Pruitt: Uhhh.... I don't know if I saw that in our guiding principles. (Laughter dies down)
As you'll notice, most of the discussion we had in here was related to um... they all intertie. Whether it's economics... economics and its impacts on communities, whether it's roads to resources, which is a lot of... I think what what's is important about this caucus is that we focus on the things that really allow people's uh.. allow people to have a great life. We're not talking... we didn't have a discussion here about what happens inside your home. We had a discussion here about whether you can live... uh... whether you can make money, you can... whether there's a great economy, and whether or not you're going to be... have the opportunity to live in Alaska with a great future. Now, your discussion on that? We didn't talk about that, and uh... I'll be straight. We did not talk about that particular issue, and that was not something that we said, "We're going to make that one of our guiding principles!" It wasn't something that came up in our discussion.

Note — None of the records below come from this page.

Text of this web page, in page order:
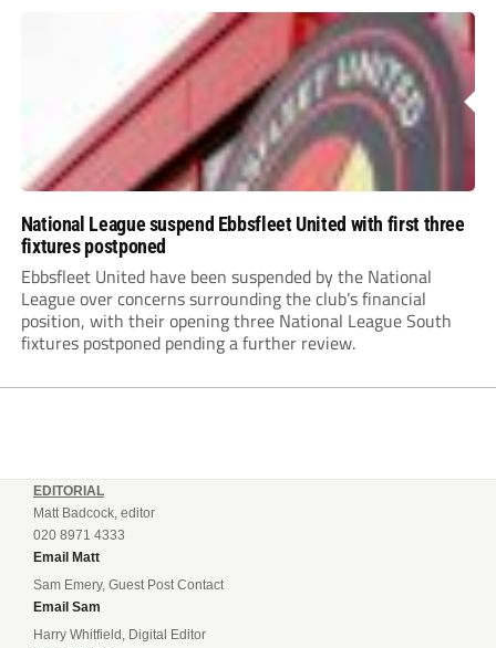
National League suspend Ebbsfleet United with first three
fixtures postponed
Ebbsfleet United have been suspended by the National
League over concerns surrounding the club’s financial
position, with their opening three National League South
fixtures postponed pending a further review.
EDITORIAL
Matt Badcock, editor
020 8971 4333
Email Matt
Sam Emery, Guest Post Contact
Email Sam
Harry Whitfield, Digital Editor
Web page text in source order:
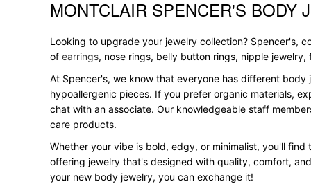
Skip link
MONTCLAIR SPENCER'S BODY
Looking to upgrade your jewelry collection? Spencer's,
of earrings, nose rings, belly button rings, nipple
At Spencer's, we know that everyone has different
hypoallergenic pieces. If you prefer organic materials,
chat with an associate. Our knowledgeable staff
care products.
Whether your vibe is bold, edgy, or minimalist, you'll
offering jewelry that's designed with quality, comfort,
your new body jewelry, you can exchange it!
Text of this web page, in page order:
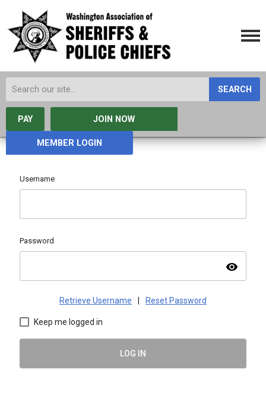
SEARCH
PAY JOIN NOW
MEMBER LOGIN
Username
Password
visibility
Retrieve Username Reset Password
Keep me logged in
LOG IN
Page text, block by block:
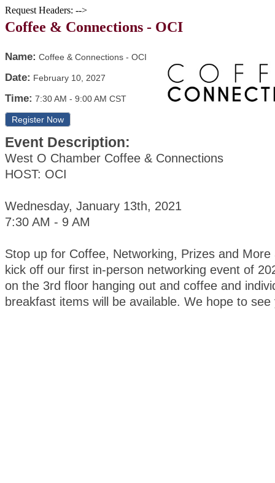
Request Headers: -->
Coffee & Connections - OCI
Name: Coffee & Connections - OCI
Date: February 10, 2027
Time: 7:30 AM - 9:00 AM CST
Register Now
Event Description:
West O Chamber Coffee & Connections
HOST: OCI
Wednesday, January 13th, 2021
7:30 AM - 9 AM
Stop up for Coffee, Networking, Prizes and
kick off our first in-person networking event of
on the 3rd floor hanging out and coffee and
breakfast items will be available. We hope to
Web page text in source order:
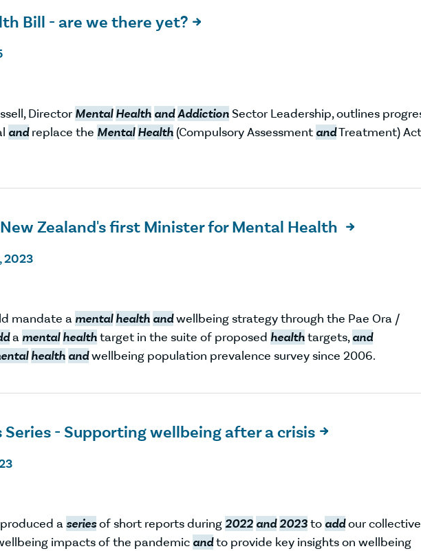
Bill - are we there yet? 
Director Mental Health andAddictionSector Leadership, outlines
andreplace the Mental Health(Compulsory Assessment andTreatment) Act
Zealand's first Minister for Mental Health 
2023
mandate a mental health andwellbeing strategy through the Pae Ora /
a mental healthtarget in the suite of proposed healthtargets,and
health andwellbeing population prevalence survey since 2006.
Series - Supporting wellbeing after a crisis 
a seriesof short reports during2022 and2023to addour collective
impacts of the pandemic andto provide key insights on wellbeing
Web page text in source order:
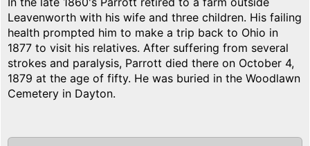
Leavenworth with his wife and three children. His failing
health prompted him to make a trip back to Ohio in
1877 to visit his relatives. After suffering from several
strokes and paralysis, Parrott died there on October 4,
1879 at the age of fifty. He was buried in the Woodlawn
Cemetery in Dayton.
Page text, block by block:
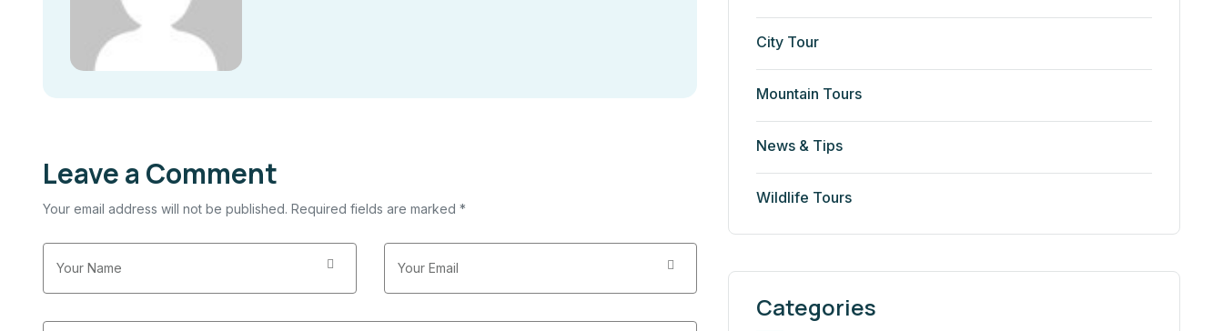
Leave a Comment
Your email address will not be published. Required fields are marked *
City Tour
Mountain Tours
News & Tips
Wildlife Tours
Categories
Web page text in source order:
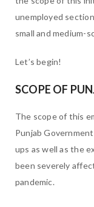
unemployed
small and medium-
Let’s begin!
SCOPE OF
The scope of this
Punjab
ups as well as the
been severely
pandemic.
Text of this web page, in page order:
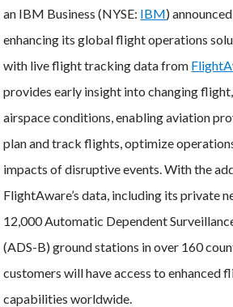
an IBM Business (NYSE: IBM)
enhancing its global flight operations
with live flight tracking data from
provides early insight into changing
airspace conditions, enabling aviation
plan and track flights, optimize
impacts of disruptive events. With the
FlightAware’s data, including its private
12,000 Automatic Dependent
(ADS-B) ground stations in over 160
customers will have access to enhanced
capabilities worldwide.
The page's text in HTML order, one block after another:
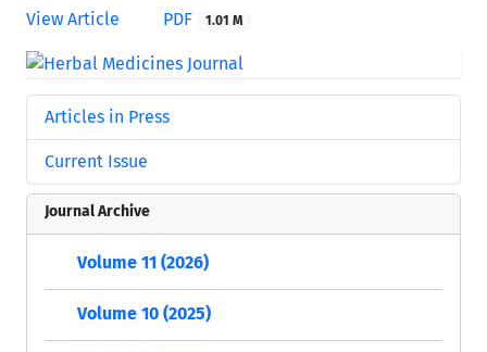
View Article
PDF 1.01 M
Articles in Press
Current Issue
Journal Archive
Volume 11 (2026)
Volume 10 (2025)
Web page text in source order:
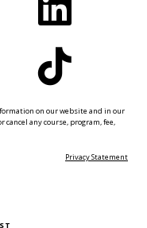
on our website and in our
any course, program, fee,
Privacy Statement
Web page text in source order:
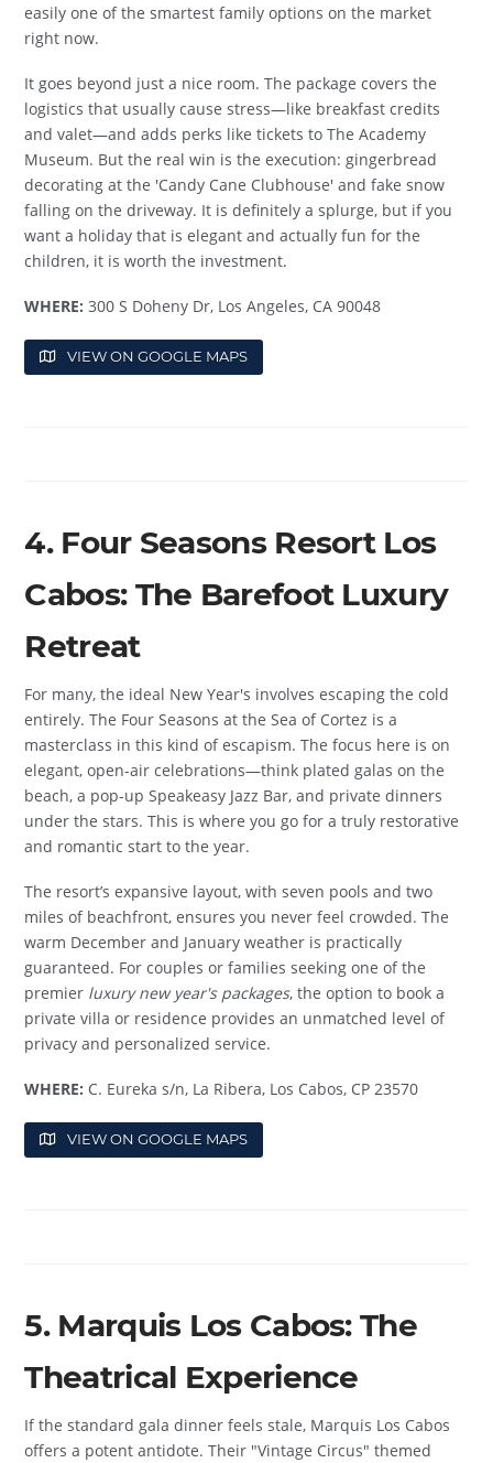
easily one of the smartest family options on the market
right now.
It goes beyond just a nice room. The package covers the
logistics that usually cause stress—like breakfast credits
and valet—and adds perks like tickets to The Academy
Museum. But the real win is the execution: gingerbread
decorating at the 'Candy Cane Clubhouse' and fake snow
falling on the driveway. It is definitely a splurge, but if you
want a holiday that is elegant and actually fun for the
children, it is worth the investment.
WHERE: 300 S Doheny Dr, Los Angeles, CA 90048
VIEW ON GOOGLE MAPS
4. Four Seasons Resort Los
Cabos: The Barefoot Luxury
Retreat
For many, the ideal New Year's involves escaping the cold
entirely. The Four Seasons at the Sea of Cortez is a
masterclass in this kind of escapism. The focus here is on
elegant, open-air celebrations—think plated galas on the
beach, a pop-up Speakeasy Jazz Bar, and private dinners
under the stars. This is where you go for a truly restorative
and romantic start to the year.
The resort’s expansive layout, with seven pools and two
miles of beachfront, ensures you never feel crowded. The
warm December and January weather is practically
guaranteed. For couples or families seeking one of the
premier luxury new year's packages, the option to book a
private villa or residence provides an unmatched level of
privacy and personalized service.
WHERE: C. Eureka s/n, La Ribera, Los Cabos, CP 23570
VIEW ON GOOGLE MAPS
5. Marquis Los Cabos: The
Theatrical Experience
If the standard gala dinner feels stale, Marquis Los Cabos
offers a potent antidote. Their "Vintage Circus" themed
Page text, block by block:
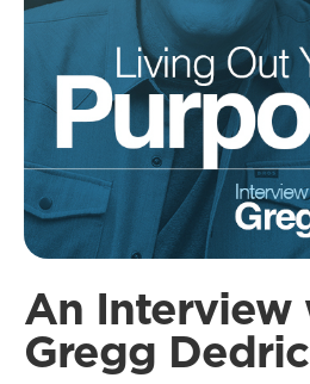
An Interview
Gregg
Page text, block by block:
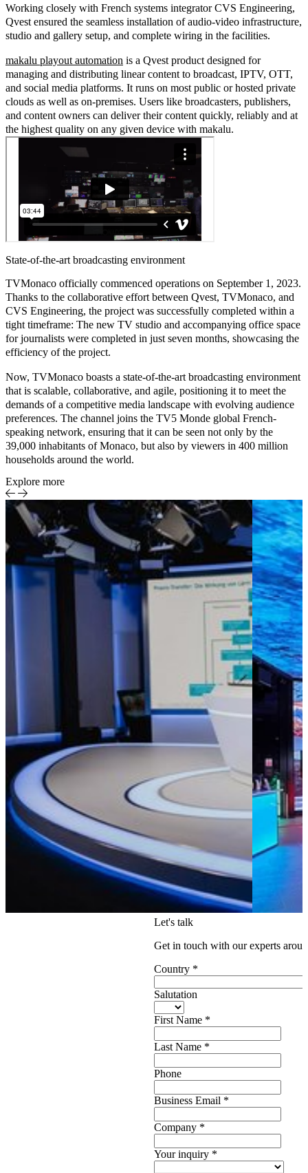
Working closely with French systems integrator CVS Engineering,
Qvest ensured the seamless installation of audio-video infrastructure,
studio and gallery setup, and complete wiring in the facilities.
makalu playout automation is a Qvest product designed for
managing and distributing linear content to broadcast, IPTV, OTT,
and social media platforms. It runs on most public or hosted private
clouds as well as on-premises. Users like broadcasters, publishers,
and content owners can deliver their content quickly, reliably and at
the highest quality on any given device with makalu.
State-of-the-art broadcasting environment
TVMonaco officially commenced operations on September 1, 2023.
Thanks to the collaborative effort between Qvest, TVMonaco, and
CVS Engineering, the project was successfully completed within a
tight timeframe: The new TV studio and accompanying office space
for journalists were completed in just seven months, showcasing the
efficiency of the project.
Now, TVMonaco boasts a state-of-the-art broadcasting environment
that is scalable, collaborative, and agile, positioning it to meet the
demands of a competitive media landscape with evolving audience
preferences. The channel joins the TV5 Monde global French-
speaking network, ensuring that it can be seen not only by the
39,000 inhabitants of Monaco, but also by viewers in 400 million
households around the world.
Explore more
Case Study
Media &
Entertainment
Achieving
RGAA
compliance
for
accessible
streaming
on Pathé
Home
Smart TV-
Let's talk
Get in touch with our experts
Country *
Salutation
First Name *
Last Name *
Phone
Business Email *
Company *
Your inquiry *
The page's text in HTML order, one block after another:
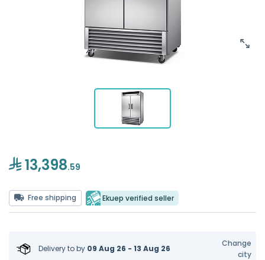
13,398.59
Free shipping Ekuep verified seller
Delivery toby 09 Aug 26 - 13 Aug 26
Change
city
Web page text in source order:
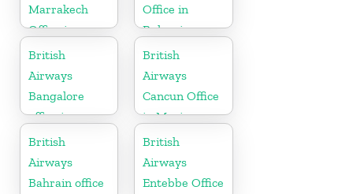
Marrakech
Office in
Morocco
Office in
Bulgaria
British
Airways
Bangalore
office in
Karnataka
British
Airways
Cancun Office
in Mexico
British
Airways
Bahrain office
British
Airways
Entebbe Office
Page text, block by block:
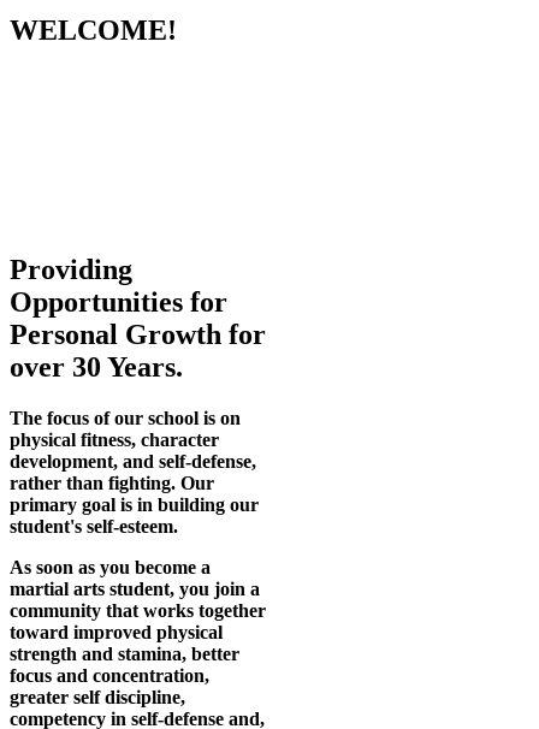
WELCOME!
Providing
Opportunities for
Personal Growth for
over 30 Years.
The focus of our school is on
physical fitness, character
development, and self-defense,
rather than fighting. Our
primary goal is in building our
student's self-esteem.
As soon as you become a
martial arts student, you join a
community that works together
toward improved physical
strength and stamina, better
focus and concentration,
greater self discipline,
competency in self-defense and,
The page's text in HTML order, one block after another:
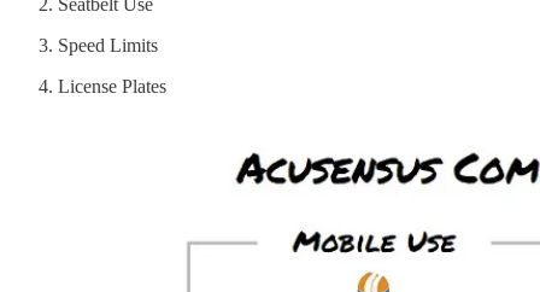
Speed Limits
License Plates
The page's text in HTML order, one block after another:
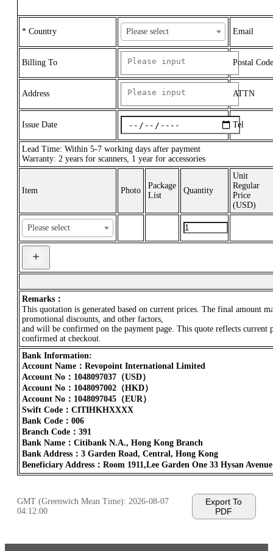
* Country Please select Email
Billing To Postal Code
Address ATTN
Issue Date Tel
Lead Time: Within 5-7 working days after payment
Warranty: 2 years for scanners, 1 year for accessories
Item Photo
Package
List
Quantity
Unit
Regular
Price
(USD)
Remarks：
This quotation is generated based on current prices. The final amount
promotional discounts, and other factors,
and will be confirmed on the payment page. This quote reflects
confirmed at checkout.
Bank Information:
Account Name：Revopoint International Limited
Account No：1048097037（USD）
Account No：1048097002（HKD）
Account No：1048097045（EUR）
Swift Code：CITIHKHXXXX
Bank Code：006
Branch Code：391
Bank Name：Citibank N.A., Hong Kong Branch
Bank Address：3 Garden Road, Central, Hong Kong
Beneficiary Address：Room 1911,Lee Garden One 33 Hysan
GMT (Greenwich Mean Time): 2026-08-07
04:12:00
Export To
PDF
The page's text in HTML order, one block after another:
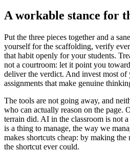
A workable stance for
Put the three pieces together and a
yourself for the scaffolding, verify
that habit openly for your students.
not a courtroom: let it point you
deliver the verdict. And invest most of
assignments that make genuine
The tools are not going away, and
who can actually reason on the page.
terrain did. AI in the classroom is not
is a thing to manage, the way we
makes shortcuts cheap: by making
the shortcut ever could.
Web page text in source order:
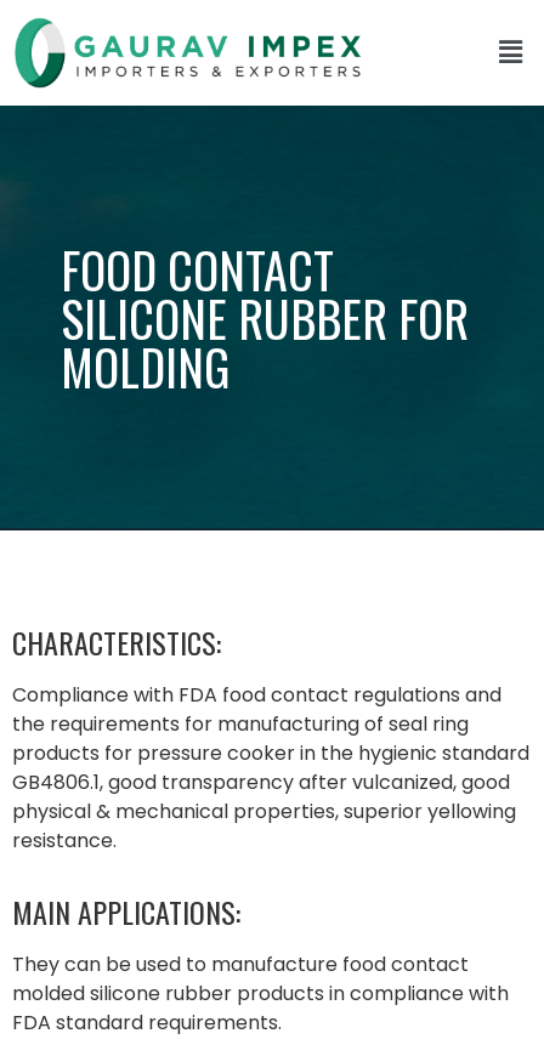
FOOD CONTACT
SILICONE RUBBER FOR
MOLDING
CHARACTERISTICS:
Compliance with FDA food contact regulations and
the requirements for manufacturing of seal ring
products for pressure cooker in the hygienic standard
GB4806.1, good transparency after vulcanized, good
physical & mechanical properties, superior yellowing
resistance.
MAIN APPLICATIONS:
They can be used to manufacture food contact
molded silicone rubber products in compliance with
FDA standard requirements.

Sifting through Pruitt's large crock of word salad we can glean a few tidbits. In addition to not thinking legal unions contribute to a "great life," we learn that either marriage or gayness apparently only affects one "in the home." Neither does a legal union have anything to do with having a "great future." Equality is not a "guiding principle" for the Republican House caucus, and neither is the overwhelming majority opinion of the voters. Frankly, it's really just about the money. But hey, at least Lance Pruitt is going to be "straight."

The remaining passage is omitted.